Alterations in Th cell subsets in individuals with distinct intestinal microbiota. (A) Absolute numbers of total T cells and T-cell subsets for Clusters 1 (n = 7), Cluster 2 (n = 7), and Cluster 3 (n = 20). Individuals per cluster differ for cell subsets marked with a “#” T cells: C1 = 7, C2 = 8, C3 = 20/CD4 and CD8 T cells: C1 = 7, C2 = 7, C3 = 20; γδT cells: C1 = 5, C2 = 8, C3 = 20 and Tfh: C1 = 4, C2 = 4, C3 = 11. Top right - Ratio of Th1 to Th2 cells. (B) B-cell counts for total B-cells and B-cell subsets for Clusters 1 (n = 7), Cluster 2 (n = 7) and Cluster 3 (n = 19). (C) Ratio of IgA1+/ IgA2+ B-cells for Cluster 1 (n = 5), Cluster 2 (n = 6), and Cluster 3 (n = 18). Bars in A-C represent median values with interquartile ranges. Statistics were calculated using the Mann-Whitney U test: ^*P < 0.05; ^**P < 0.01; ^****P < 0.0001.

Figure 4

Higher IgA reactivity in plasma compared to feces against indicator microbiota organisms, but lack of a significant association to microbiota Cluster. (A) Fecal and plasma IgA binding against the indicator intestinal microbiota microorganisms—Bacteroides fragilis, Prevotella copri, Bifidobacterium longum, Escherichia coli, and Clostridium difficile. (B) Fecal IgA reactivity of all individuals, or (C) between Cluster 1–3 separately. (D) Plasma IgA reactivity of all individuals, or (E) between Clusters 1–3 separately. (F) Plasma and fecal IgA binding to Prevotella copri for individuals containing Prevotella (Yes) or not (No) in their intestinal microbiota.

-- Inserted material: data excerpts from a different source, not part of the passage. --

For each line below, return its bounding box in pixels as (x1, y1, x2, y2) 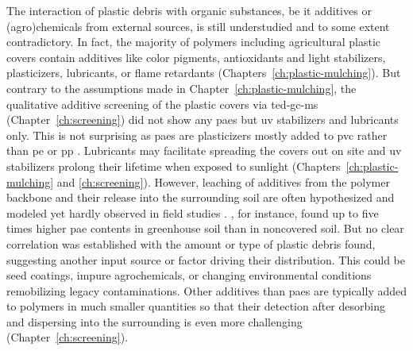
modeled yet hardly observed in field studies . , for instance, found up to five (6, 204, 379, 221)
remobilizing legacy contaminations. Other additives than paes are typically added (6, 282, 407, 299)
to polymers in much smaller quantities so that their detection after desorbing (6, 298, 385, 314)
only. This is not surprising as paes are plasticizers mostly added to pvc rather (6, 126, 388, 143)
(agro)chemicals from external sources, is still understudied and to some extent (6, 17, 390, 34)
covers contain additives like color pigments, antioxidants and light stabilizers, (6, 48, 386, 65)
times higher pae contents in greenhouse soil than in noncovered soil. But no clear (6, 220, 404, 237)
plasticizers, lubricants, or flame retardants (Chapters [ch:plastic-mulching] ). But (6, 64, 401, 81)
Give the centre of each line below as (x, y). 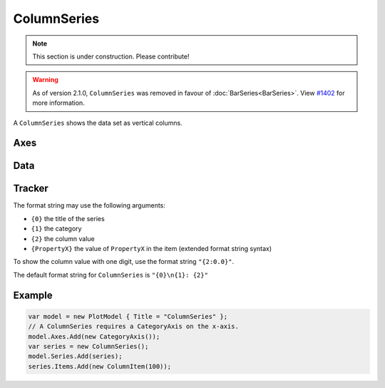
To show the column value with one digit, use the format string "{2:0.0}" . (124, 262)
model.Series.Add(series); (75, 356)
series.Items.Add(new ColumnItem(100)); (99, 366)
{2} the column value (63, 238)
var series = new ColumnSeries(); (88, 346)
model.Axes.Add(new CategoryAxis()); (94, 336)
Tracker (31, 189)
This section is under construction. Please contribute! (111, 56)
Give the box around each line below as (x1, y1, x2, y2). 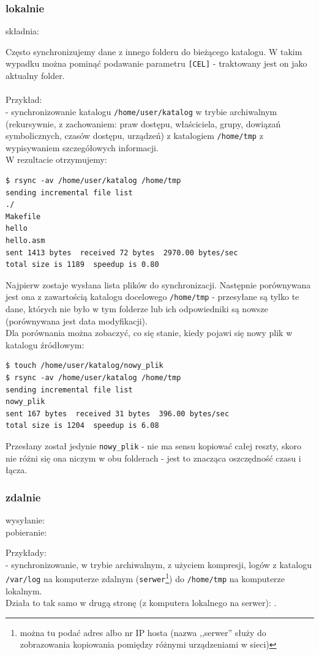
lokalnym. (6, 584, 42, 597)
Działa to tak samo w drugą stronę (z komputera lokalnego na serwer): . (6, 596, 277, 609)
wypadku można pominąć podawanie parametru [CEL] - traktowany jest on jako (6, 57, 307, 70)
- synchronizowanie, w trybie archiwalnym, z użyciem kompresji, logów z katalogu (6, 558, 312, 571)
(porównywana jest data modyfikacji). (6, 314, 148, 327)
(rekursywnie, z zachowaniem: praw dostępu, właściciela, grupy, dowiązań (6, 117, 281, 130)
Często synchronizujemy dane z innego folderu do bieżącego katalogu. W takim (6, 45, 302, 58)
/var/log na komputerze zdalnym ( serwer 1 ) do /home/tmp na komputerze (6, 571, 285, 585)
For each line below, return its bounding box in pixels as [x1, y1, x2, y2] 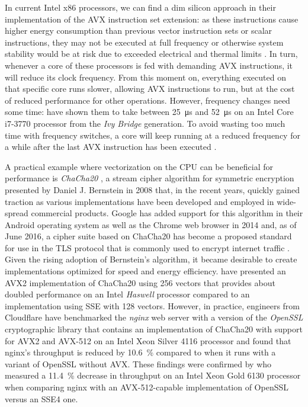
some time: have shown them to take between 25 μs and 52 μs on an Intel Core [5, 105, 294, 118]
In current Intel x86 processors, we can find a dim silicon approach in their [5, 1, 276, 13]
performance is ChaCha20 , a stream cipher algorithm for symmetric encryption [5, 172, 294, 184]
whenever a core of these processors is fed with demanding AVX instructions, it [5, 59, 293, 71]
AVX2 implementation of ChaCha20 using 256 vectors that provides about [5, 276, 275, 289]
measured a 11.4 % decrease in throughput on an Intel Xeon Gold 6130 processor [5, 369, 301, 382]
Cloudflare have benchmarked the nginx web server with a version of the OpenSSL [5, 311, 303, 323]
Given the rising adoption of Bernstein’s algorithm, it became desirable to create [5, 253, 297, 265]
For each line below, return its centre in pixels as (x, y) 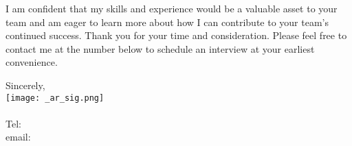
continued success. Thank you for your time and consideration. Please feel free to (176, 35)
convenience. (32, 62)
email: (18, 137)
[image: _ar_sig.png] (55, 98)
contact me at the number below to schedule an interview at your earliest (160, 48)
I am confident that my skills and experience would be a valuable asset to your (172, 8)
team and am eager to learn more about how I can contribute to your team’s (167, 22)
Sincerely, (25, 85)
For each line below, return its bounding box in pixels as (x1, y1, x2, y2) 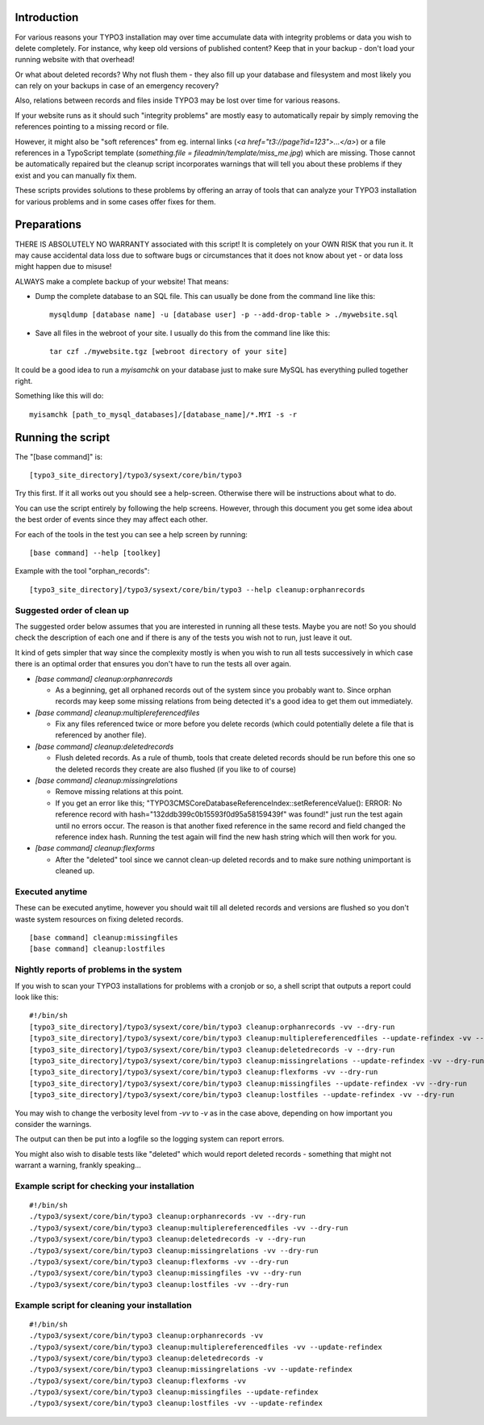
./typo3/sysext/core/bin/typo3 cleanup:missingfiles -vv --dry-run (29, 1268, 302, 1278)
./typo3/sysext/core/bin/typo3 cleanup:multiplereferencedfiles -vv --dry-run (29, 1223, 348, 1232)
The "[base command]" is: (15, 452, 103, 461)
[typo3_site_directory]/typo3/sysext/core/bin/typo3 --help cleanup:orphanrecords (29, 585, 365, 594)
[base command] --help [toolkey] (29, 549, 161, 557)
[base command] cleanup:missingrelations (35, 776, 178, 785)
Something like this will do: (15, 391, 104, 401)
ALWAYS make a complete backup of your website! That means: (15, 276, 229, 286)

IgA binding for all experiments shown was measured as absorbance at 450 nm relative to a positive control (25 ng/ml IgA isolated from human colostrum, Sigma). Significance was determined using the Wilcoxon matched-paired signed rank test (A) or Mann-Whitney U test (B,C). ^*P < 0.05, ^**P < 0.01, ^***P < 0.001, ^****P < 0.0001. Data represent all 35 included volunteers, which are only separated into cluster in panels (C,E) (cluster 1, n = 7; cluster 2, n = 8; cluster 3, n = 20).